The recruitment process took place in Cameroon and produced a study cohort of 25 long-survivors, 25 stroke patients and 50 intermediate patients.
To ensure that the study’s outcomes were valid beyond the Cameroonian cohort, the researchers recruited a replication cohort in Cape Town, which consisted mostly of patients from the Democratic Republic of Congo.
Illuminating possible new treatment pathways
As Wonkam had suspected, the study revealed that patients in the long-survivor group did indeed present certain genetic modifiers that patients in the stroke group did not.
In the long-survivor group, enriched genes included CLCN6, for which rare deleterious variants have been associated with lower blood pressure and OGHDL, which is important in the metabolism of the amino acids arginine and glutamine.
“We found that people who had survived longer, had recurrent changes in those genes,” explains Wonkam.
He goes on to say that one of the most interesting aspects of this finding, was the fact that glutamine was recently validated as a treatment for SCA by the Food and Drug Administration (FDA), in the United States of America (USA).
“I believe this is probably one of the landmark findings that have been performed in Africa where most of these patients live.”
“This means that some of the patients actually make glutamine available to themselves naturally,” Wonkam says. “In other words, they are naturally able to treat themselves.”
Other interesting findings in the long-survivor group included more efficient metabolism of the micronutrient selenium as well as the presence of genes that assist in keeping blood pressure low.
In the stroke cohort, the researchers found that patients tended to have a mutation in the blood coagulation pathway. Wonkam says this implies that thinning the blood of SCA patients may be a clinical intervention worth investigating.
“What our study has shown is that there could be a few other routes for therapeutic manipulation that have not yet been explored,” he says.
For a disease where the current definitive treatment is a bone marrow transplant, and – in the near future – gene therapy and gene editing, this provides a major breakthrough.
“At the moment, we do not yet have widely available treatment that is affordable to the 300 000 babies born with sickle cell disease every single year worldwide.”
Breaking new ground for Africa
Something that Wonkam says is critically important about this study, is the fact that for the last 50 years most of the truly critical research into SCD took place in Europe and America.

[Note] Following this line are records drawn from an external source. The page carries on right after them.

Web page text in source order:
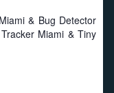
& Bug Detector
Miami & Tiny
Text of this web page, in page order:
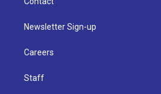
Newsletter Sign-up
Careers
Staff
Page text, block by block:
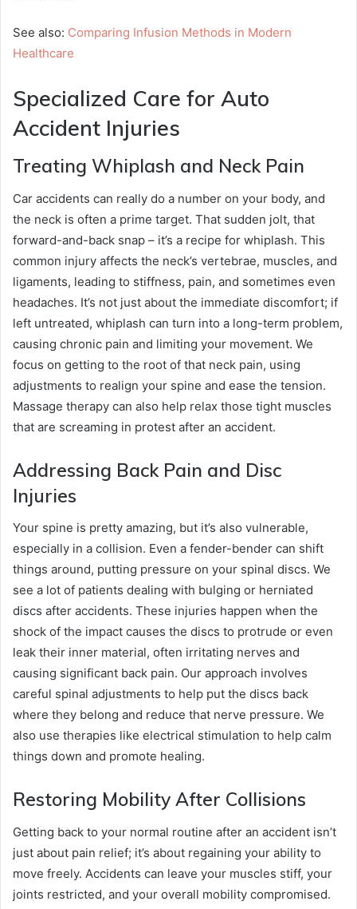
See also: Comparing Infusion Methods in Modern
Healthcare
Specialized Care for Auto
Accident Injuries
Treating Whiplash and Neck Pain
Car accidents can really do a number on your body, and
the neck is often a prime target. That sudden jolt, that
forward-and-back snap – it’s a recipe for whiplash. This
common injury affects the neck’s vertebrae, muscles, and
ligaments, leading to stiffness, pain, and sometimes even
headaches. It’s not just about the immediate discomfort; if
left untreated, whiplash can turn into a long-term problem,
causing chronic pain and limiting your movement. We
focus on getting to the root of that neck pain, using
adjustments to realign your spine and ease the tension.
Massage therapy can also help relax those tight muscles
that are screaming in protest after an accident.
Addressing Back Pain and Disc
Injuries
Your spine is pretty amazing, but it’s also vulnerable,
especially in a collision. Even a fender-bender can shift
things around, putting pressure on your spinal discs. We
see a lot of patients dealing with bulging or herniated
discs after accidents. These injuries happen when the
shock of the impact causes the discs to protrude or even
leak their inner material, often irritating nerves and
causing significant back pain. Our approach involves
careful spinal adjustments to help put the discs back
where they belong and reduce that nerve pressure. We
also use therapies like electrical stimulation to help calm
things down and promote healing.
Restoring Mobility After Collisions
Getting back to your normal routine after an accident isn’t
just about pain relief; it’s about regaining your ability to
move freely. Accidents can leave your muscles stiff, your
joints restricted, and your overall mobility compromised.
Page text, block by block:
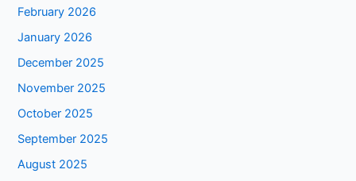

“I believe this is probably one of the landmark findings that have been performed in Africa where most of these patients live,” he says.
“It is our hope that this may shift a bit of paradigm in terms of science policy and diplomacy. We hope that funders will see what can actually be done in Africa and channel more means here. We also hope that this will help amplify the voices of more researchers that are working on SCD in Africa.”